- WORK TASK: When you set down the entries, keep every word exactly as it is but drop the pictures.
----
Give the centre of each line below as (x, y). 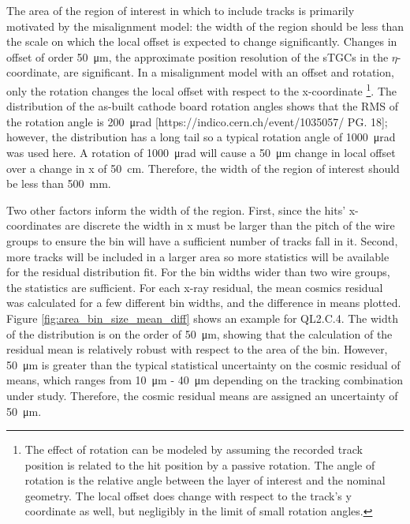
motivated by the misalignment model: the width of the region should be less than (205, 26)
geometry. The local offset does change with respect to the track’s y (188, 495)
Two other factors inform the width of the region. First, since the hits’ (176, 210)
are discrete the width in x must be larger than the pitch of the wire (230, 225)
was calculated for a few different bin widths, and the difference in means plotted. (204, 303)
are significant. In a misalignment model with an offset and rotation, (229, 72)
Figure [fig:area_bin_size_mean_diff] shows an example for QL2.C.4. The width (202, 318)
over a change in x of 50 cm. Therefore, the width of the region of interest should (203, 168)
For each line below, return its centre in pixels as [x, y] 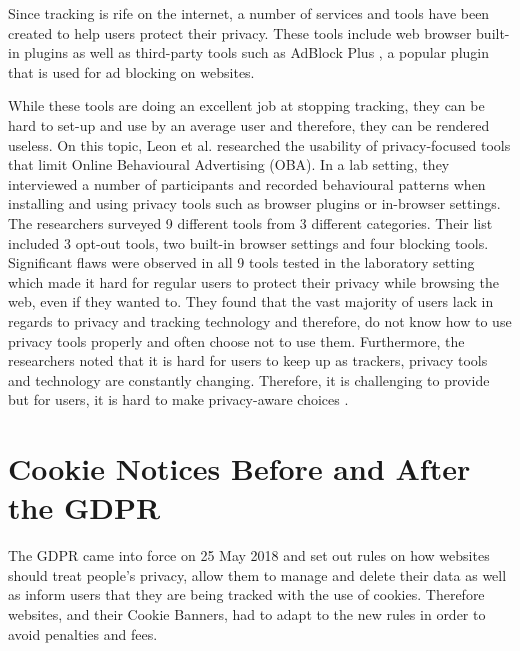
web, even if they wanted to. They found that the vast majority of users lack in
----
- TASK RESPONSE:
Give the centre of each line below as (x, y). 
motivated by the misalignment model: the width of the region should be less than (205, 26)
geometry. The local offset does change with respect to the track’s y (188, 495)
Two other factors inform the width of the region. First, since the hits’ (176, 210)
are discrete the width in x must be larger than the pitch of the wire (230, 225)
was calculated for a few different bin widths, and the difference in means plotted. (204, 303)
are significant. In a misalignment model with an offset and rotation, (229, 72)
Figure [fig:area_bin_size_mean_diff] shows an example for QL2.C.4. The width (202, 318)
over a change in x of 50 cm. Therefore, the width of the region of interest should (203, 168)
For each line below, return its centre in pixels as [x, y] 
web, even if they wanted to. They found that the vast majority of users lack in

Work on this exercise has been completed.